Research discovery: Near-complete set of templates for protein complexes exists today
LAWRENCE — Visualize trying to finish a jigsaw puzzle where each individual piece keeps changing shape. If that sounds like an impossible task, imagine the vexing job scientists have faced in computer modeling of interactions between tens of thousands of proteins that are fundamental to biology.
"Proteins are not rigid bodies — they change shape, and they're flexible — so often you'd want to match two structures that do not match," said Ilya Vakser, professor of bioinformatics and molecular biosciences and director of the Center for Bioinformatics at the University of Kansas. "A reliable solution to this problem has been a holy grail of computational structural biology."
For years, scientists have depended on computer modeling to characterize proteins as physical objects. Such accurate computer modeling is based on "template" structures of proteins determined by X-ray crystallography and nuclear magnetic resonance.
Until now, it was believed that many years of work were required before a practically useful set of templates is available to model protein-protein complexes. But Vakser and his colleague Petras Kundrotas at KU, along with their collaborators at Université Paris-Sud, France, and University of California San Diego have discovered that an almost-whole set exists already, a breakthrough that has far-reaching implications for structural biology, and could pave the way for new drugs and therapies to treat a host of diseases.
Their paper, "Templates are available to model nearly all complexes of structurally characterized proteins," is published in the Early Edition issue of Proceedings of the National Academies of Sciences USA.
An improved grasp of protein interactions would be key to developing drugs and therapies that change protein behavior to benefit human health, according to Vakser.
"You can think of the world of proteins as a crowded environment where a lot of individual molecules float around and bump into each other," he said. "If it's a random interaction, nothing happens — they walk away. But if it has physiological importance, then they might stick to each other and change shape or transfer an electron."

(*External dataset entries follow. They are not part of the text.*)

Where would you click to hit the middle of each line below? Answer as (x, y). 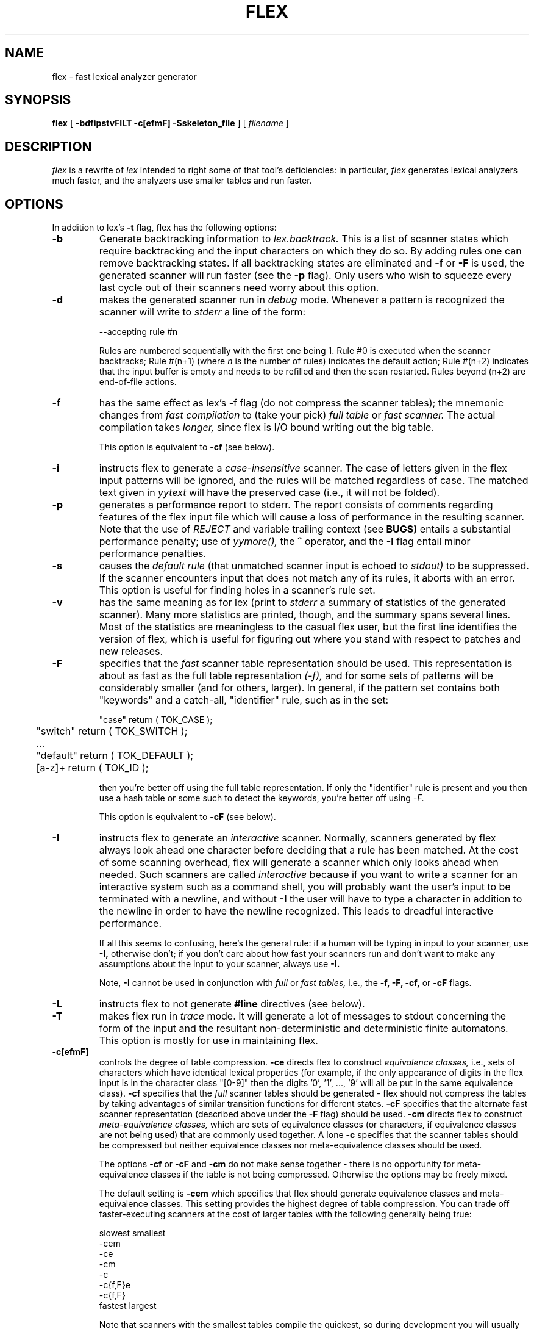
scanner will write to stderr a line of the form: (202, 312)
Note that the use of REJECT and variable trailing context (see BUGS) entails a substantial (305, 529)
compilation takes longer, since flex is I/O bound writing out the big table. (266, 427)
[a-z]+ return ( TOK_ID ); (92, 768)
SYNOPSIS (38, 100)
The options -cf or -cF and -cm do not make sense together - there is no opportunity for (277, 1164)
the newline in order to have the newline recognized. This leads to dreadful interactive (296, 911)
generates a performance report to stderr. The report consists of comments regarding (296, 505)
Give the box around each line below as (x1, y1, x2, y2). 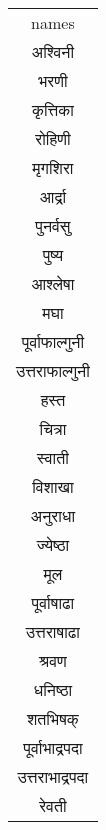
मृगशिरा (32, 156, 74, 179)
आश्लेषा (31, 272, 75, 295)
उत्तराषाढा (25, 620, 80, 643)
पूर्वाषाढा (31, 591, 75, 614)
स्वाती (36, 446, 69, 469)
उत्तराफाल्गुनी (16, 359, 90, 382)
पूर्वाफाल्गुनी (21, 330, 85, 353)
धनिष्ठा (33, 678, 73, 701)
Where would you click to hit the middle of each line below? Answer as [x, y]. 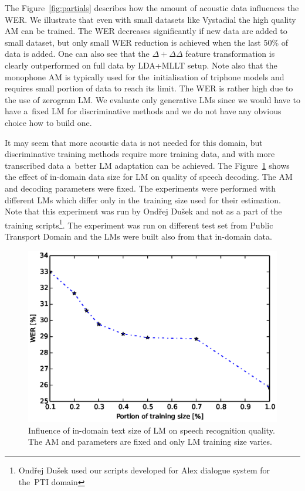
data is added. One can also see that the [77, 54]
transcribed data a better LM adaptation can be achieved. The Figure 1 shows [147, 165]
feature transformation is [230, 54]
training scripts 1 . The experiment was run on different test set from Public [139, 224]
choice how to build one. [48, 122]
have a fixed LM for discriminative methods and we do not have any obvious [143, 111]
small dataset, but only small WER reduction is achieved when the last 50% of [147, 42]
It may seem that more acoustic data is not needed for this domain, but [134, 142]
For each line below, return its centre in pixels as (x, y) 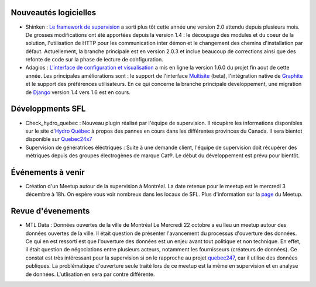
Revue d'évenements (50, 211)
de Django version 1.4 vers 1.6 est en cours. (78, 92)
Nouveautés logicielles (54, 13)
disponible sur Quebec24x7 (59, 139)
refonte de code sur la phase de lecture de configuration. (94, 60)
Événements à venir (48, 172)
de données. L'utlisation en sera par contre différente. (90, 274)
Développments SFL (48, 109)
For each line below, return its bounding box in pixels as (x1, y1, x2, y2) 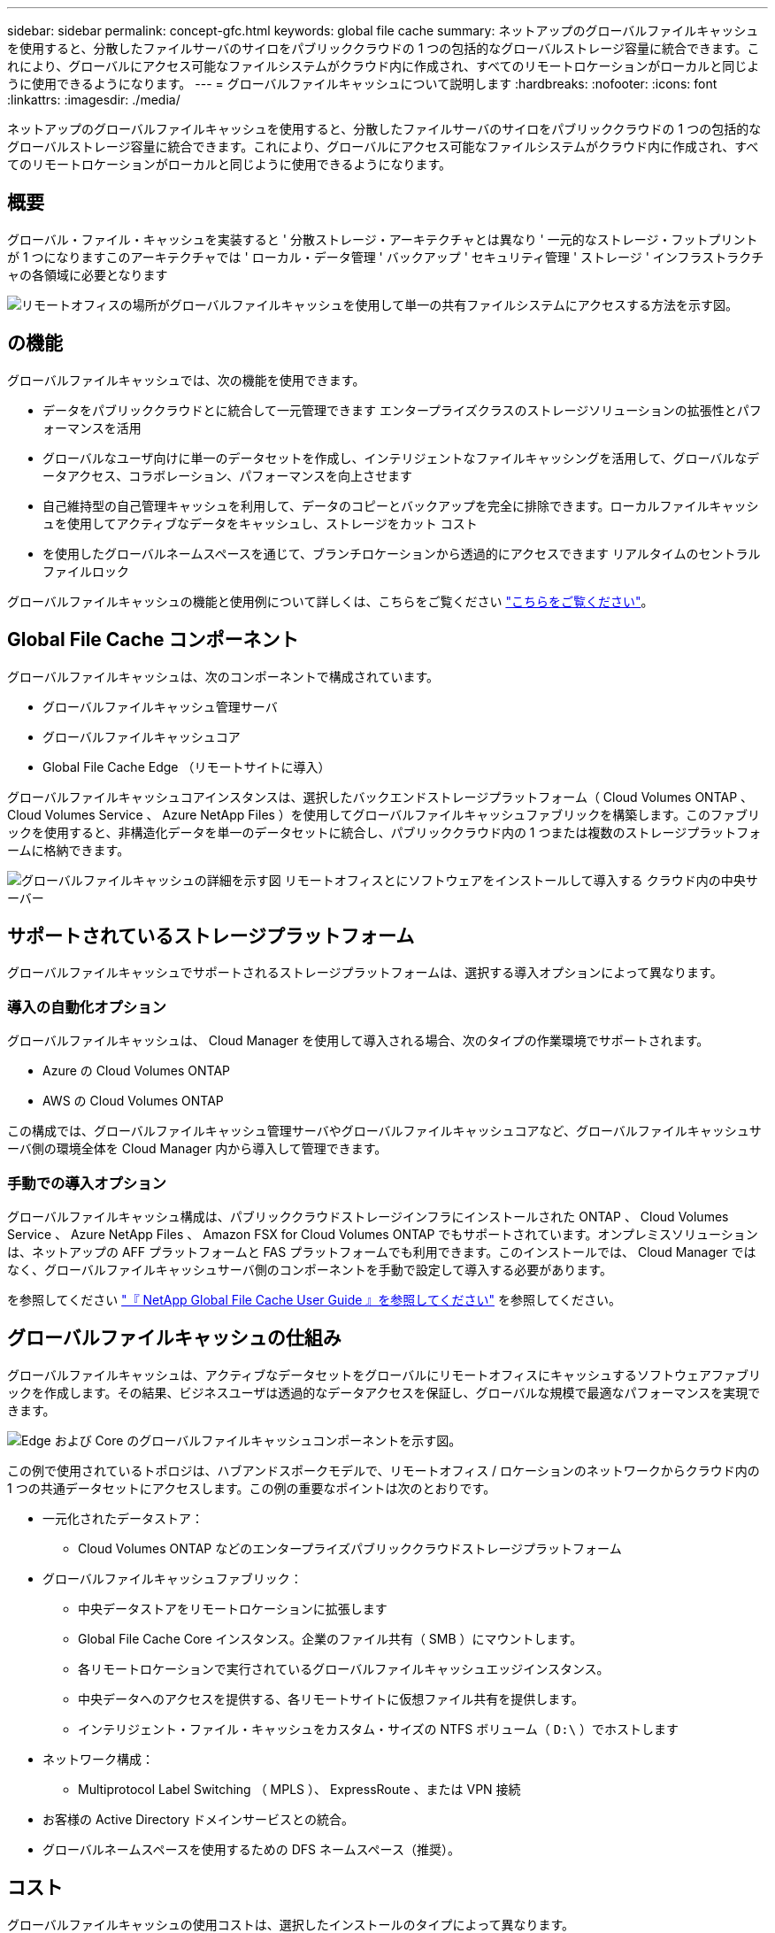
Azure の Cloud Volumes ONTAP (42, 1063, 231, 1079)
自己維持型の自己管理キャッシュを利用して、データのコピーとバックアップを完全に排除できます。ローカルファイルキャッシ (42, 497, 759, 513)
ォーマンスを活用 (42, 420, 142, 435)
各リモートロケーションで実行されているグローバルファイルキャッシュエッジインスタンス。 (78, 1660, 610, 1676)
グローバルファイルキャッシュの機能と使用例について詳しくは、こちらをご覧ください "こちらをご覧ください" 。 (7, 593, 654, 609)
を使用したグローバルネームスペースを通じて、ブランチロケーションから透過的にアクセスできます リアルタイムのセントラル (42, 545, 761, 561)
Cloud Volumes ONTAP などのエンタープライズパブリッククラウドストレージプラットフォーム (78, 1540, 622, 1556)
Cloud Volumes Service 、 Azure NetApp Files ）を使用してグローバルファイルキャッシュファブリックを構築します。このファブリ (7, 806, 760, 822)

The ability to influence these protein-protein interactions could mean new treatments for common killers like cancer and coronary heart disease, as well as a host of other ailments.
"This gives us a greater ability to model these interactions and to find ways to cure diseases," Vakser said. "Lots of diseases are caused by abnormalities of protein-protein interactions, or interactions that are undesirable. But to modulate them through drugs, we need to know how it all happens."
Best of all, the KU researcher said that new approaches to affect protein-protein interactions could be developed quickly.
"It wouldn't be decades," said Vakser. "As opposed to studies that would have importance many years from now, to drug design this has immediate application."
The National Institutes of Health supported Vakser's research.